Poniedziałek, XII Tydzień Zwykły, rok II, Mt 7,1-5

Albo jak możesz mówić swemu bratu: Pozwól, że usunę drzazgę z twego oka, gdy belka tkwi w twoim oku? Obłudniku, wyrzuć najpierw belkę ze swego oka, a wtedy przejrzysz, ażeby usunąć drzazgę z oka twego brata.

 

Oczywiste jest to, ze łatwiej jest nam dostrzegać słabości innych, a nad własnymi przechodzić do "porządku dziennego". Jednak sprawa słabości, błędów i krzywd i zwracanie komuś uwagi ma "podwójne dno"...
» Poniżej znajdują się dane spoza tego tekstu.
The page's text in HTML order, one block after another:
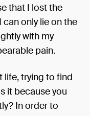
that I lost the
only lie on the
with my
pain.
life, trying to find
it because you
In order to
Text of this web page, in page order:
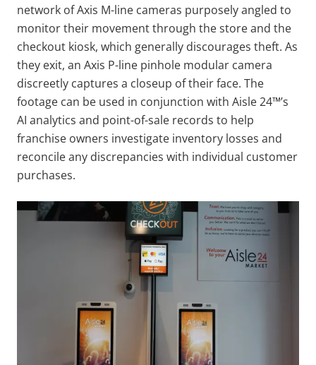
network of Axis M-line cameras purposely angled to
monitor their movement through the store and the
checkout kiosk, which generally discourages theft. As
they exit, an Axis P-line pinhole modular camera
discreetly captures a closeup of their face. The
footage can be used in conjunction with Aisle 24™’s
AI analytics and point-of-sale records to help
franchise owners investigate inventory losses and
reconcile any discrepancies with individual customer
purchases.
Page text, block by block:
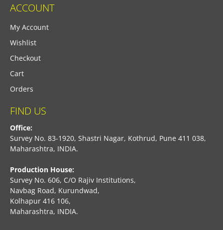
ACCOUNT
My Account
Wishlist
Checkout
Cart
Orders
FIND US
Office:
Survey No. 83-1920, Shastri Nagar, Kothrud, Pune 411 038,
Maharashtra, INDIA.
Production House:
Survey No. 606, C/O Rajiv Institutions,
Navbag Road, Kurundwad,
Kolhapur 416 106,
Maharashtra, INDIA.
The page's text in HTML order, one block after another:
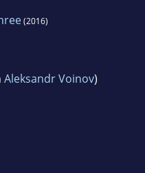
(2016)
Aleksandr Voinov)
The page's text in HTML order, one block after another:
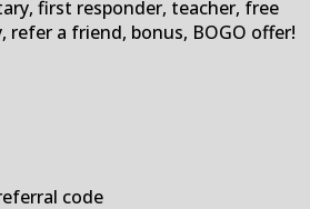
first responder, teacher, free
refer a friend, bonus, BOGO offer!
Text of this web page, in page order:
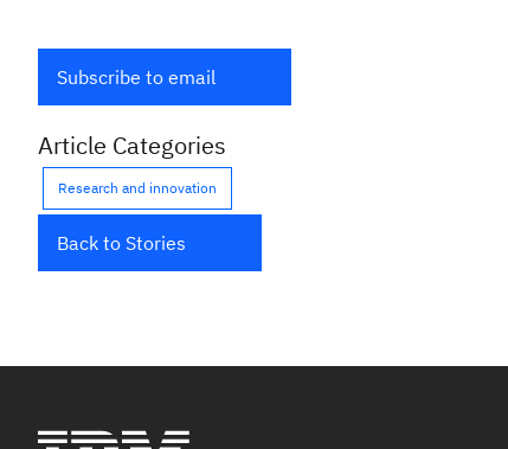
Subscribe to email
Article Categories
Research and innovation
Back to Stories
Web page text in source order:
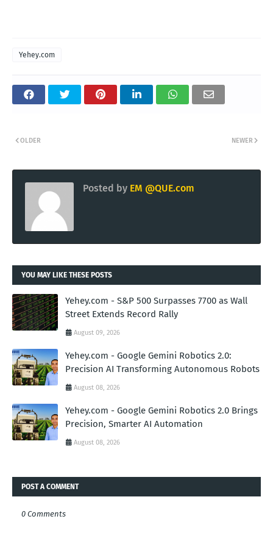
Yehey.com
NEWER
OLDER
Posted by EM @QUE.com
YOU MAY LIKE THESE POSTS
Yehey.com - S&P 500 Surpasses 7700 as Wall
Street Extends Record Rally
August 09, 2026
Yehey.com - Google Gemini Robotics 2.0:
Precision AI Transforming Autonomous Robots
August 08, 2026
Yehey.com - Google Gemini Robotics 2.0 Brings
Precision, Smarter AI Automation
August 08, 2026
POST A COMMENT
0 Comments
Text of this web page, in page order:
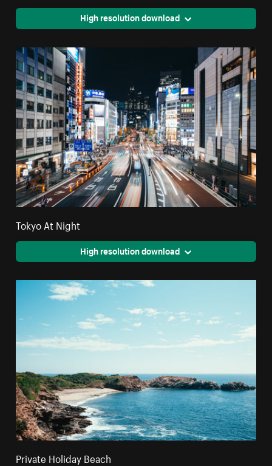
High resolution download
Tokyo At Night
High resolution download
Private Holiday Beach
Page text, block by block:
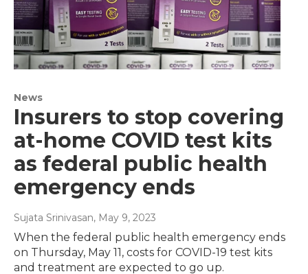
News
Insurers to stop covering
at-home COVID test kits
as federal public health
emergency ends
Sujata Srinivasan, May 9, 2023
When the federal public health emergency ends
on Thursday, May 11, costs for COVID-19 test kits
and treatment are expected to go up.
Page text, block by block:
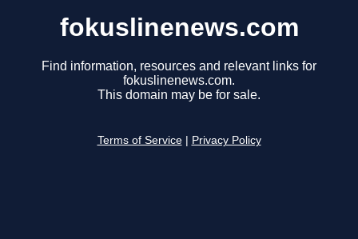
fokuslinenews.com
Find information, resources and relevant links for
fokuslinenews.com.
This domain may be for sale.
Terms of Service Privacy Policy
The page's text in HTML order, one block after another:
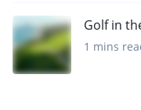
Golf in
1 mins
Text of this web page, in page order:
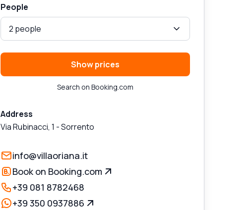
People
2 people
Show prices
Search on Booking.com
Address
Via Rubinacci, 1 -Sorrento
info@villaoriana.it
Book on Booking.com
+39 081 8782468
+39 350 0937886
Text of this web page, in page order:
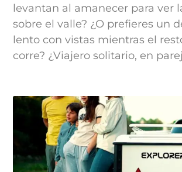
levantan al amanecer para ver
sobre el valle? ¿O prefieres un
lento con vistas mientras el
corre? ¿Viajero solitario, en
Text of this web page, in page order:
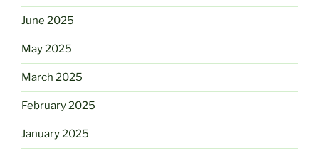
June 2025
May 2025
March 2025
February 2025
January 2025
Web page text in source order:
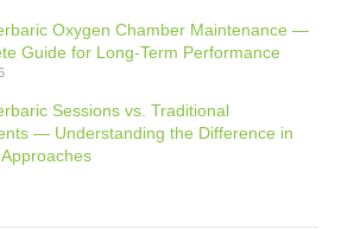
Oxygen Chamber Maintenance —
Guide for Long-Term Performance
Sessions vs. Traditional
— Understanding the Difference in
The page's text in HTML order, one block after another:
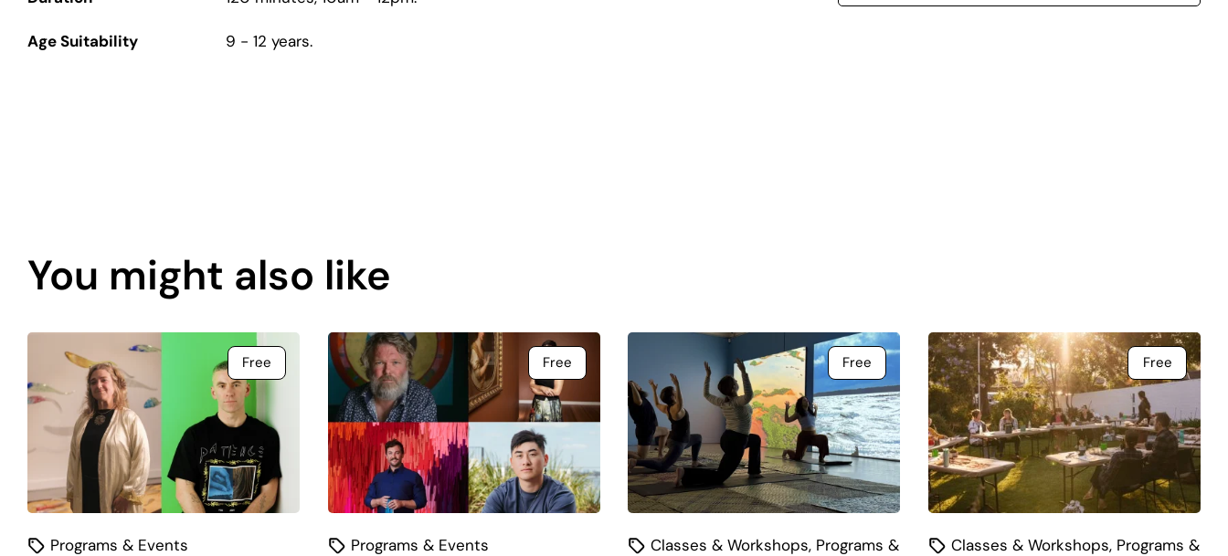
Age Suitability 9 - 12 years.
is
coming
soon.
You might also like
Free
Programs & Events
Free
Programs & Events
Free
Classes & Workshops, Programs &
Free
Classes & Workshops, Programs &
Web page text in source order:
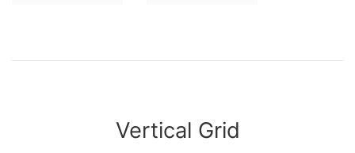
Vertical Grid
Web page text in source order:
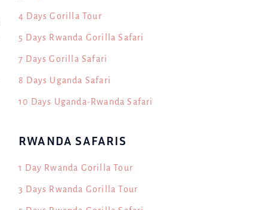
4 Days Gorilla Tour
5 Days Rwanda Gorilla Safari
7 Days Gorilla Safari
8 Days Uganda Safari
10 Days Uganda-Rwanda Safari
RWANDA SAFARIS
1 Day Rwanda Gorilla Tour
3 Days Rwanda Gorilla Tour
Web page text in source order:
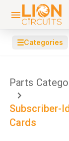
☰Categories
Parts
Subscriber-
Cards
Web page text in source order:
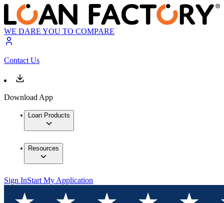
WE DARE YOU TO COMPARE
Contact Us
Download App
Loan Products
Resources
Sign InStart My Application
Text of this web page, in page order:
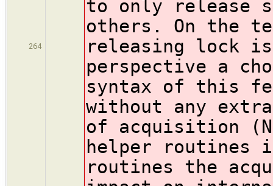
264
to only release
others. On the
releasing lock
perspective a
syntax of this
without any
of acquisition
helper routines
routines the
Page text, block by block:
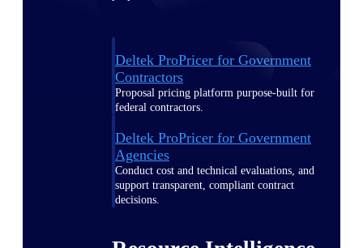
Deltek ProPricer for Government
Contractors
Proposal pricing platform purpose-built for
federal contractors.
Deltek ProPricer for Government
Agencies
Conduct cost and technical evaluations, and
support transparent, compliant contract
decisions.
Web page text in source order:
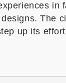
The
up its
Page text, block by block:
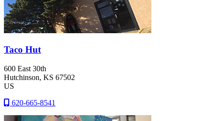
Taco Hut
600 East 30th
Hutchinson, KS 67502
US
620-665-8541
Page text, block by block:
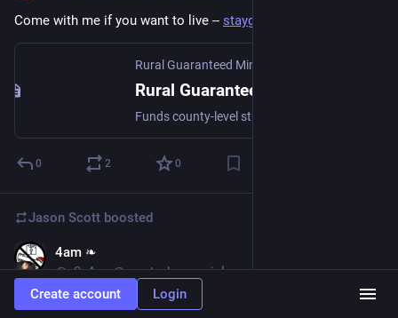
Come with me if you want to live -- staygold.us
0 2 0
Jason Scott boosted
4am ❧
@a2_4am@mastodon.social
GTV: A Geographic Perspective on American History IIgs.woz
Create account Login
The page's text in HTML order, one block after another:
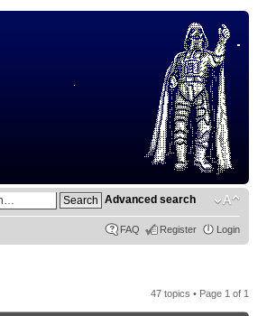
Advanced search
FAQ Register Login
47 topics • Page 1 of 1
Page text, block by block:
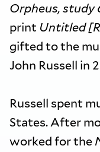
Orpheus, study
print Untitled
gifted to the
John Russell in
Russell spent
States. After
worked for the
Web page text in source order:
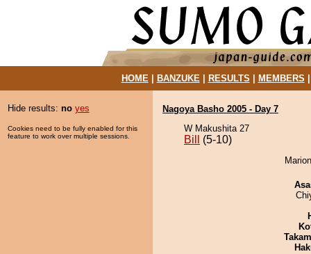
HOME| BANZUKE| RESULTS MEMBERS
Hide results: no yes
Cookies need to be fully enabled for this
feature to work over multiple sessions.
Nagoya Basho 2005 - Day 7
W Makushita 27
Bill (5-10)
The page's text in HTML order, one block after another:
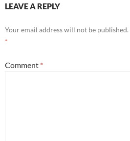
LEAVE A REPLY
Your email address will not be published.
*
Comment *
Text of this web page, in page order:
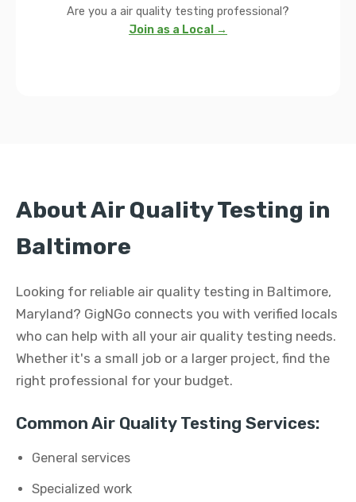
Are you a air quality testing professional?
Join as a Local →
About Air Quality Testing in
Baltimore
Looking for reliable air quality testing in Baltimore,
Maryland? GigNGo connects you with verified locals
who can help with all your air quality testing needs.
Whether it's a small job or a larger project, find the
right professional for your budget.
Common Air Quality Testing Services:
General services
Specialized work
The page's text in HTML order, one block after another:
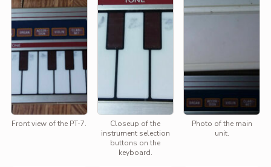
Front view of the PT-7.
Closeup of the
instrument selection
buttons on the
keyboard.
Photo of the main
unit.
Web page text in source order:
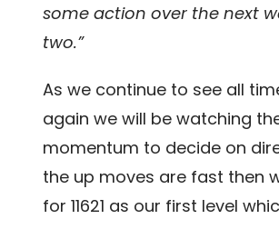
some action over the next
two.”
As we continue to see all
again we will be watching
momentum to decide on
the up moves are fast then
for 11621 as our first level
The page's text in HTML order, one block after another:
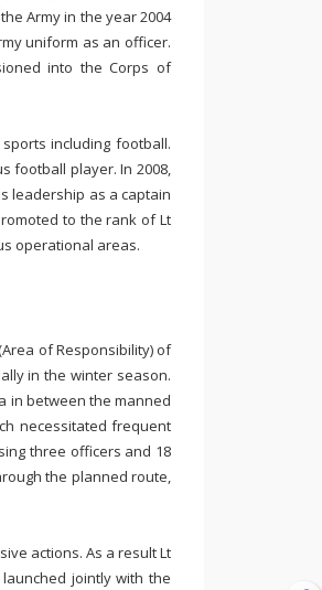
Army in the year 2004
uniform as an officer.
into the Corps of
including football.
football player. In 2008,
leadership as a captain
to the rank of Lt
operational areas.
of Responsibility) of
in the winter season.
in between the manned
necessitated frequent
three officers and 18
the planned route,
actions. As a result Lt
jointly with the
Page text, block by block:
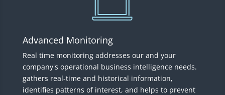
Advanced Monitoring
Real time monitoring addresses our and your
company's operational business intelligence needs.
gathers real-time and historical information,
identifies patterns of interest, and helps to prevent
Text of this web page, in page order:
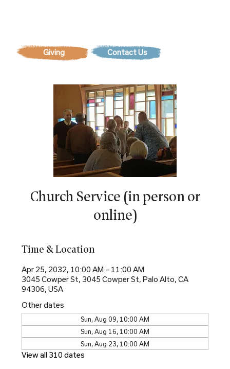
Giving Contact Us
Church Service (in person or
online)
Time & Location
Apr 25, 2032, 10:00 AM – 11:00 AM
3045 Cowper St, 3045 Cowper St, Palo Alto, CA
94306, USA
Other dates
Sun, Aug 09, 10:00 AM
Sun, Aug 16, 10:00 AM
Sun, Aug 23, 10:00 AM
View all 310 dates
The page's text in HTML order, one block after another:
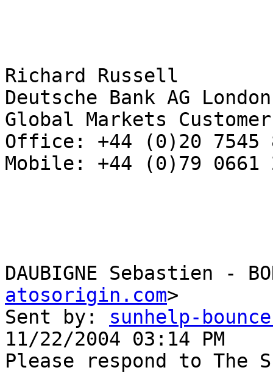
Richard Russell
Deutsche Bank AG
Global Markets
Office: +44 (0)20 7545
Mobile: +44 (0)79 0661
DAUBIGNE Sebastien -
atosorigin.com>
Sent by: sunhelp-
11/22/2004 03:14 PM
Please respond to The
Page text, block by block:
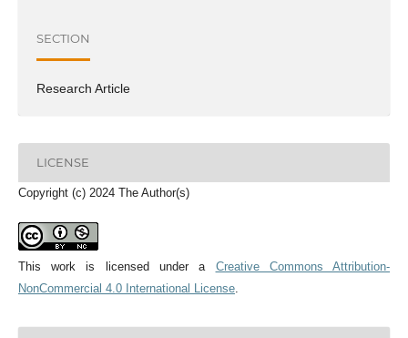
SECTION
Research Article
LICENSE
Copyright (c) 2024 The Author(s)
This work is licensed under a Creative Commons Attribution-
NonCommercial 4.0 International License.
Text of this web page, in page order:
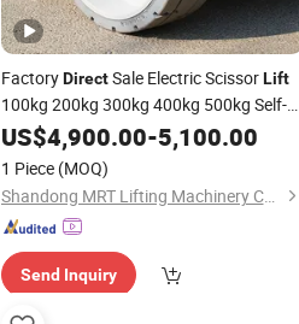
FactoryDirectSale Electric ScissorLift
100kg 200kg 300kg 400kg 500kg Self-
Propelled ScissorLifts
US$4,900.00-5,100.00
1 Piece (MOQ)
Shandong MRT Lifting Machinery Co., Ltd.
Send Inquiry
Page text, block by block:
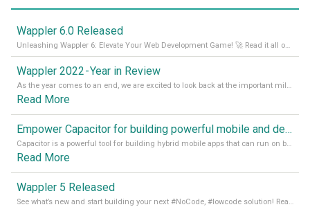
Wappler 6.0 Released
Unleashing Wappler 6: Elevate Your Web Development Game! 🚀 Read it all on our Medium Blog
Wappler 2022 - Year in Review
As the year comes to an end, we are excited to look back at the important milestones of Wappler development in 2022. From new design tools to improved performance, we have been working hard to bring you the best possible experience. Thank you for your support and we can’t wait to see what the next
Read More
Empower Capacitor for building powerful mobile and desktop apps with local databases in Wappler
Capacitor is a powerful tool for building hybrid mobile apps that can run on both Android and iOS devices. Its integration with Wappler makes it even easier for developers to build and manage mobile apps with robust database integration. In this article, we explore the benefits of using Capacitor for app development and how it
Read More
Wappler 5 Released
See what’s new and start building your next #NoCode, #lowcode solution! Read it all in our Medium Blog
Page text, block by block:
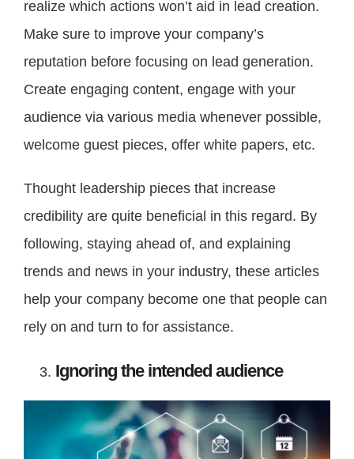
realize which actions won’t aid in lead creation.
Make sure to improve your company’s
reputation before focusing on lead generation.
Create engaging content, engage with your
audience via various media whenever possible,
welcome guest pieces, offer white papers, etc.
Thought leadership pieces that increase
credibility are quite beneficial in this regard. By
following, staying ahead of, and explaining
trends and news in your industry, these articles
help your company become one that people can
rely on and turn to for assistance.
Ignoring the intended audience
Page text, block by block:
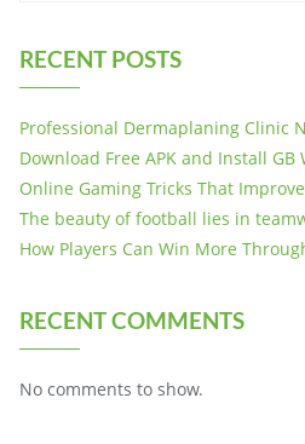
RECENT POSTS
Professional Dermaplaning Clinic
Download Free APK and Install GB
Online Gaming Tricks That
The beauty of football lies in
How Players Can Win More
RECENT COMMENTS
No comments to show.
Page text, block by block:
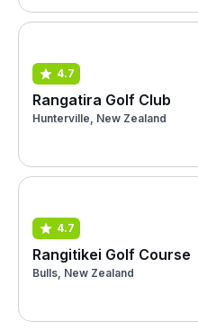
4.7
Rangatira Golf Club
Hunterville, New Zealand
4.7
Rangitikei Golf Course
Bulls, New Zealand
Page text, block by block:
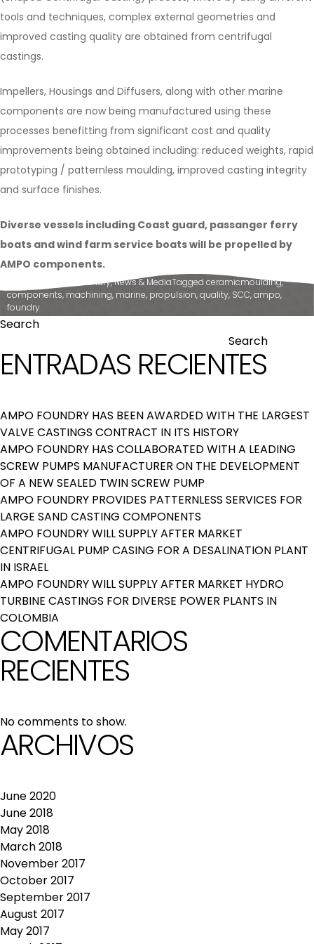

Zanim zarzucę komuś jakaś wadę, czy nieodpowiednie zachowanie, muszę najpierw popatrzeć we własne sumienie, czy i ja nie postępuję podobnie... Nierzadko jest tak, że krytykowanie innych jest odbiciem moich własnych słabości.

Jest tez jednak i tak, że kto mówi: nie zwrócę mojemu bliźniemu uwagi na niewłaściwe zachowanie, bo i ja jestem słaby, grzeszny i popelniam te same grzechy. To nie ma nic wspólnego z postawą chrześcijanina, bo moje tchórzostwo tłumaczę ewangelią.